Retraining the Model in ThingWorx Analytics
When using ThingWorx Analytics Products to build Prediction Models, it is not enough to end up with models that are a Technical Success. The purpose is to ultimately have models that are a Business Success. What the user would want to achieve is to have Models that remain reliable and accurate in a potentially changing production environment.
Therefore, when your environment changes, the model that you have used and relied on might no longer provide the same quality of results. Hence the need to retrain your model.
Types of Models to be retrained:
There are currently two types of models that are created with ThingWorx Analytics:
- Predictive models
- Anomaly Detection models
Each of those models could require retraining based on the context in which they are created then used.

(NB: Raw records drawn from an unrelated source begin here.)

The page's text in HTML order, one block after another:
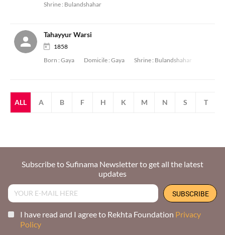
Shrine : Bulandshahar
Tahayyur Warsi
1858
Born : Gaya Domicile : Gaya Shrine : Bulandshahar
ALL A B F H K M N S T
Subscribe to Sufinama Newsletter to get all the latest
updates
I have read and I agree to Rekhta Foundation Privacy
Policy
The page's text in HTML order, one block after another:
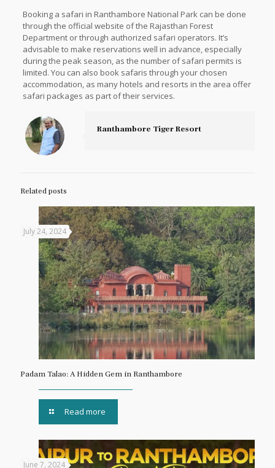
Booking a safari in Ranthambore National Park can be done
through the official website of the Rajasthan Forest
Department or through authorized safari operators. It’s
advisable to make reservations well in advance, especially
during the peak season, as the number of safari permits is
limited. You can also book safaris through your chosen
accommodation, as many hotels and resorts in the area offer
safari packages as part of their services.
Ranthambore Tiger Resort
Related posts
July 24, 2024
Padam Talao: A Hidden Gem in Ranthambore
Read more
June 7, 2024
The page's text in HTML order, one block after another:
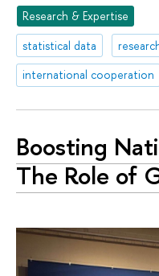
Research & Expertise
statistical data
international cooperation
Boosting
The Role of
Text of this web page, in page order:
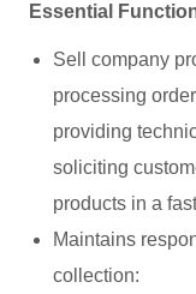
Essential
Sell company
processing
providing
soliciting
products in a
Maintains
collection:
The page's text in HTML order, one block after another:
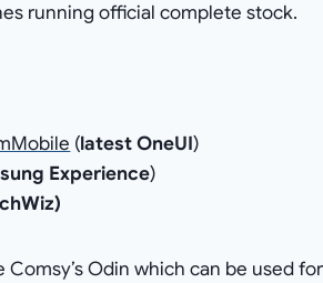
running official complete stock.
(latest OneUI)
Experience)
Odin which can be used

When to retrain your Model:
- Predictive models:
For predictive analytics models, the main initiator for retraining would be a change in the production environment. resulting in the change of collected Dataset. This could nonetheless be caused by many factors:
- An overall change in the business objective: This could include a change in the granularity at which the Dataset is used. An Example, in a Company HR Dataset, could be moving from making predictions on a Department Level to making predictions on an Employee Level.
- The addition of either new features in the Dataset or even new values in the existing features which did not figure within the values of the training dataset. This type of change in the Dataset would require the retraining of the Model.

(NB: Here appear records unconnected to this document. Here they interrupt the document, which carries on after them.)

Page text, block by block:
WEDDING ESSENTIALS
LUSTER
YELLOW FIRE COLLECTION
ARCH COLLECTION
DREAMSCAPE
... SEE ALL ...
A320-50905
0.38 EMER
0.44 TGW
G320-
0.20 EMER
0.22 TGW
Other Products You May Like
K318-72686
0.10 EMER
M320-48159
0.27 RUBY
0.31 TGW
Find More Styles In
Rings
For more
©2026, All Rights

- The emergence of new trends in the marketplace: These new trends would appear in the generated Datasets. This could be detected by the degradation of the results that are provided by the existing Prediction Models.
- Anomaly Detection models:
In anomaly detection, the need to retrain the models originates mainly from a change in what is considered to be a Normal behavior of a certain monitored property. The could be caused by the following factors:
- A change in the context in which the Property values are measured then monitored: An example is monitoring the Traffic in a Street in the Working weekdays while excluding the weekends then adding the Weekend days to the monitored behavior. Here the change in the Traffic is normal however would be detected as an Anomaly unless the model is retrained.
- A change in the Thresholds of values accepted to be normal in a certain property. An example is the temperatures measured on a running device. The Device, previously, never run at full power when the model was built but since it started running at full power the temperature increased beyond the usual threshold and thus the model needs to be retrained to include the new Normal temperatures.
- Another reason that could justify retraining the anomaly detection model is simply that when the model was trained the Property values that were used were not representing its normal state. For example, the temperature of an Engine was being measured on a "Turned off" state when we are actually trying to build a model that would detect temperature anomalies on a running Engine.
This might not be an exhaustive list of the reasons that would require either a Predictive or an Anomaly Detection Model to be retrained.
As a general rule of thumb, if the model starts delivering results that are below expected or if the business context for the model is not valid, then it might be a wise decision to retrain the Analytics Model.